Where AI Adoption Is Real in the Industrial Economy

Most industrial AI deployments remain pilots. A smaller set has moved into repeatable, cost-accountable operation. What separates the two has less to do with model sophistication than with data access, deployment capability and ownership of the workflow — the three factors that determine whether a vendor compounds or stalls at the next budget review.

Over the past three years, almost every conversation with industrial management has touched on artificial intelligence. Pull the word apart, though, and the answer usually narrows fast: a vision-inspection model running on one line, an anomaly-detection alert flagging a bearing-replacement window in one workshop, and not much beyond that.
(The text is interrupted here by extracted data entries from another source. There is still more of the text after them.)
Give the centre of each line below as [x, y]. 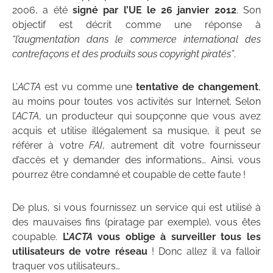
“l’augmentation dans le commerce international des [136, 40]
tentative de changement [197, 87]
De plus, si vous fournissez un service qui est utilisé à [136, 208]
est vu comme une [89, 87]
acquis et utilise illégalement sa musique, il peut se [136, 131]
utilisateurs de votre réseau [80, 252]
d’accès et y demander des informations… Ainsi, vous [136, 160]
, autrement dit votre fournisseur [182, 146]
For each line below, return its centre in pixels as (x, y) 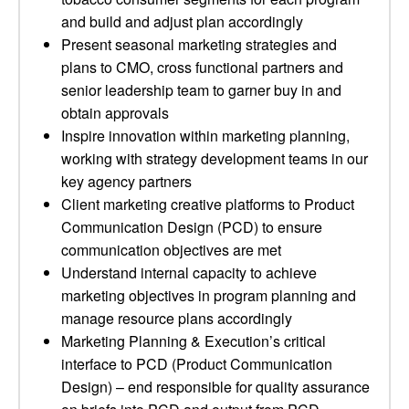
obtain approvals (115, 113)
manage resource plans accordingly (177, 318)
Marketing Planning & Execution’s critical (194, 341)
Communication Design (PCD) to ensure (192, 227)
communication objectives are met (171, 250)
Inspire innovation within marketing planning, (205, 136)
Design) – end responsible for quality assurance (215, 387)
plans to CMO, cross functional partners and (202, 67)
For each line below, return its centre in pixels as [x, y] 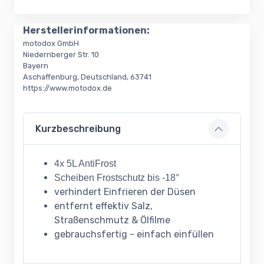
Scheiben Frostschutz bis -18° [117, 178]
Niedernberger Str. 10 [61, 55]
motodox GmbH [51, 44]
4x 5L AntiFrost [85, 164]
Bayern [36, 66]
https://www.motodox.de [67, 88]
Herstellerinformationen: [86, 31]
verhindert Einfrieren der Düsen [125, 192]
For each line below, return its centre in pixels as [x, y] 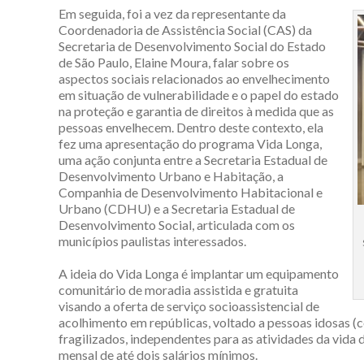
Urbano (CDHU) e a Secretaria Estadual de [177, 208]
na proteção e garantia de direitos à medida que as [196, 110]
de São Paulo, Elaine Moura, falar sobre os [174, 62]
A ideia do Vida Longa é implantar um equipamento [199, 273]
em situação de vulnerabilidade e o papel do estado [199, 94]
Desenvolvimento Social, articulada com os [177, 224]
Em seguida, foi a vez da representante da [172, 13]
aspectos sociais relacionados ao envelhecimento [194, 78]

This is not a pessimistic observation. It is the starting point for describing how far industrial AI actually reaches today. Between the macro narrative of an industrial-intelligence transformation and the software actually running on the shop floor sits a gap wider than most analysts are willing to admit.
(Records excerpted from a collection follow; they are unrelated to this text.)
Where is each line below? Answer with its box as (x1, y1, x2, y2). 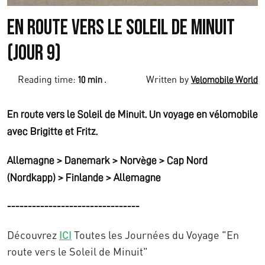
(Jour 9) (7, 40, 61, 66)
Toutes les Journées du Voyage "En (72, 228, 239, 241)
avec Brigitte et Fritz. (7, 125, 98, 137)
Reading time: (18, 73, 78, 85)
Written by (146, 73, 191, 85)
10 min (78, 75, 104, 85)
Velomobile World (191, 75, 258, 85)
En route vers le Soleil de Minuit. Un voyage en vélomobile (7, 108, 258, 119)

The first step in assessing an opportunity here is not asking whether a given model's accuracy is high enough — in most use cases that question is already settled; vision recognition and anomaly detection cleared the usability threshold years ago. The question worth answering is whether the capability has actually entered a customer's operating rhythm, or whether it still lives inside a demonstration project run by an innovation department, funded from a separate budget line, with no one accountable for the outcome. Early on, the two are almost indistinguishable from contract size or customer logos. Three years later, that distinction is the difference between still being on the customer list and having quietly fallen off it.

Four categories of deployment that are actually happening

Across the industrial customers and vendors we track, the AI applications that make it into an annual budget on their own merits, without a separate innovation-department sign-off, cluster into four categories. What they share is that their output translates directly into a metric a factory already tracks — defect rate, downtime hours, product-iteration cycle time — without requiring anyone to invent a new way of measuring success.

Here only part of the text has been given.